譚一紀猛的吸了一口煙:“就死在我們家**,等晌午發現的時候,身子都硬了。”

“因為什麽啊?”

譚一紀搖了搖頭:“不知道,我義父說是之前吃了觀音土樹根什麽的,猛地吃了一頓飯,腸胃一時半會消化不了,撐死了。”

“扯淡。不靠譜。”梁書堂撇嘴說。

“我也覺得不靠譜,但是後來發生的事情卻是我親眼所見的。”

“那二皮匠一開始哭的不能行,幾度暈厥。原因無他,這一路從德州走來,一家幾口人隻剩下了他們祖孫二人。孫子也成了他們家的獨苗一支。突然毫無征兆的死了,家裏便是斷了香火了。

於是這老頭著急啊,便動用了一些旁門左道的術法。”

“所謂旁門左道的術法,其實就是甭管是三教九流的名門正道。還是那四小陰門這種,在他人眼中上不得台麵的旁門左道。都嗤之以鼻,認作是邪術的手段。”

聽到這裏宮雪芳似乎是有了一些眉目,便說道:“就是你之前所說的那種借屍還魂的手段?”

譚一紀點了點頭:“是的。利用亡魂,接引死者的怨氣,將其注在他那死了一夜的孫子身上。”

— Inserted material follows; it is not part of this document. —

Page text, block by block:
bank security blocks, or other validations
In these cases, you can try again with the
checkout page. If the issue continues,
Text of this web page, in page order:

“成功了?”宮雪芳聞言感到十分的不可思議,麵露出一臉驚訝的表情。

譚一紀笑了笑:“能成功才怪呢。”

“那後來呢?”

“被我義父阻止了,這本身就是邪術。損人陰德不說,還魂之後誰也不知道,這到底是活人還是死人?極有可能煉出來個邪屍!”

“那人肯定不同意吧?”梁書堂問道。

“可不是,但也沒辦法。我義父為了斷了他的念想,便想要將那孩子給背走燒掉。因為隻要七天之內做法,就有可能成功。”

說完譚一紀搖了搖頭:“可惜啊,沒成功。那人將他孫子的屍體連夜給抱走了。”

“你義父沒攔住?”

譚一紀嗯了一聲:“沒攔住,那二皮匠老頭也心思聰慧,知道我義父想幹嘛,肯定有所防備。”

“後來呢?”

“我義父肯定不會任由此事發生,便帶著我走街串巷的在天津尋了個遍。最後在白河邊兒的聶公祠見到了那人。隻是再見的時候,那法已成勢,陣也已成形。”

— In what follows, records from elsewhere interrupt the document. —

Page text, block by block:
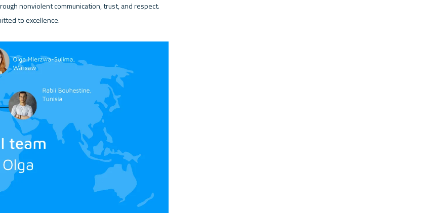
nonviolent communication, trust, and respect.
to excellence.
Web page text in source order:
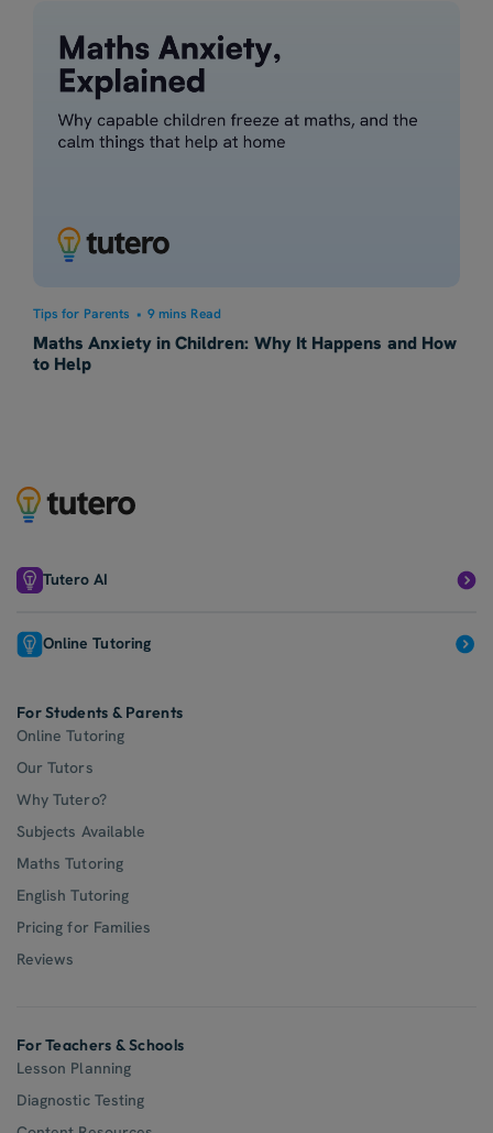
Tips for Parents • 9 mins Read
Maths Anxiety in Children: Why It Happens and How
to Help
Tutero AI
Online Tutoring
For Students & Parents
Online Tutoring
Our Tutors
Why Tutero?
Subjects Available
Maths Tutoring
English Tutoring
Pricing for Families
Reviews
For Teachers & Schools
Lesson Planning
Diagnostic Testing
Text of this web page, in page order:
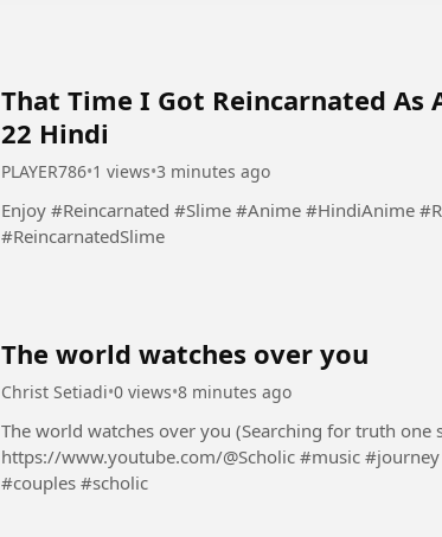
That Time I Got Reincarnated As
22 Hindi
PLAYER786•1 views•3 minutes ago
Enjoy #Reincarnated #Slime #Anime #HindiAnime #ReincarnatedAnime #SlimeAnime
#ReincarnatedSlime
The world watches over you
Christ Setiadi•0 views•8 minutes ago
The world watches over you (Searching for truth one step at a time) -
https://www.youtube.com/@Scholic #music #journey #stories #newrelease #lovesongs
#couples #scholic

譚一紀回憶起來這事兒的時候,仿佛是曆曆在目,心中滿是波濤一般的驚駭。

他繼續說道:“當我和義父趕到聶公祠的時候,那孩子赤身坐在蒲團之上,嘴唇發黑發紫,頭發已脫落,青麵獠牙,十分猙獰!周圍七盞明燈閃爍,蠟燭飄出綠色冥火來。我義父便知是法陣已成,人沒重生還魂,反倒是煉出了一個僵屍!”